Predicting the pathways of DNA origami folding with a new mesoscopic model

DNA origami exploits the specific base pairing of DNA to fabricate intricate and dynamic nanostructures. In this method, single-stranded oligonucleotides (staples) are designed to collectively hybridize with a single long strand (scaffold), folding it into a target shape. Despite its centrality to DNA origami, the folding process remains poorly understood. Previously, we introduced a mesoscopic model that captures the entire folding process, from freely floating strands to the eventual product. The model coarse grains DNA to 8 base pairs per bead, integrates motion with Brownian dynamics, and uses switchable force fields to enact changes in DNA mechanical properties upon hybridization and dehybridization. Here, we present a significantly more efficient implementation of the model that enables longer timescales, larger origamis, and more realistic concentrations.
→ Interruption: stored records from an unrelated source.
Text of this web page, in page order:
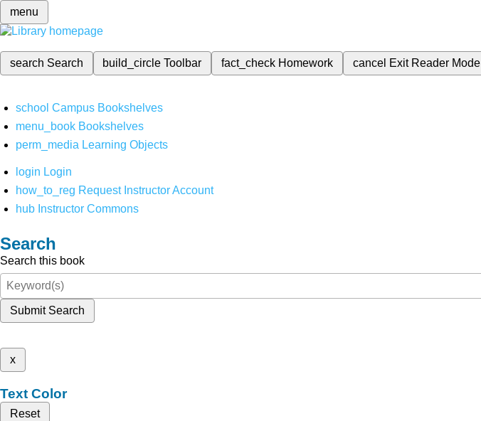
menu
search Search build_circleToolbar fact_check Homework cancel Exit Reader Mode
school Campus Bookshelves
menu_book Bookshelves
perm_media Learning Objects
login Login
how_to_reg Request Instructor Account
hub Instructor Commons
Search
Search this book
Submit Search
x
Text Color
Reset
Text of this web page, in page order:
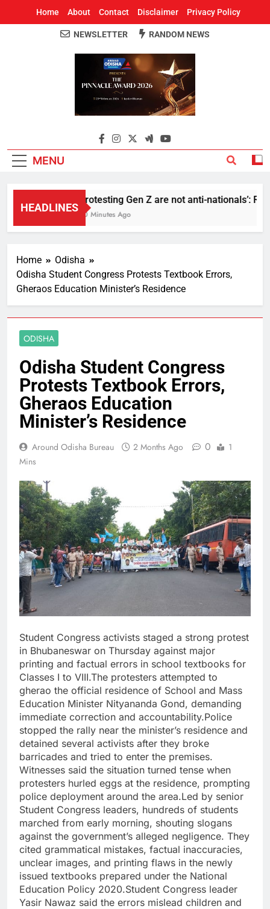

Furthermore, it supports new conditions such as multiple staple copies, sequence-dependent binding, and temperature annealing. Using these capabilities, we simulated several large and complex DNA origami, observing the pathways through which each design tends to misfold. Moreover, we analyzed assembly kinetics, product crystallinity, and staple hybridization times to uncover relationships between origami design, product quality, and yield. These findings demonstrate the model's ability to reveal key features of DNA origami self-assembly and predict folding quality for specific designs.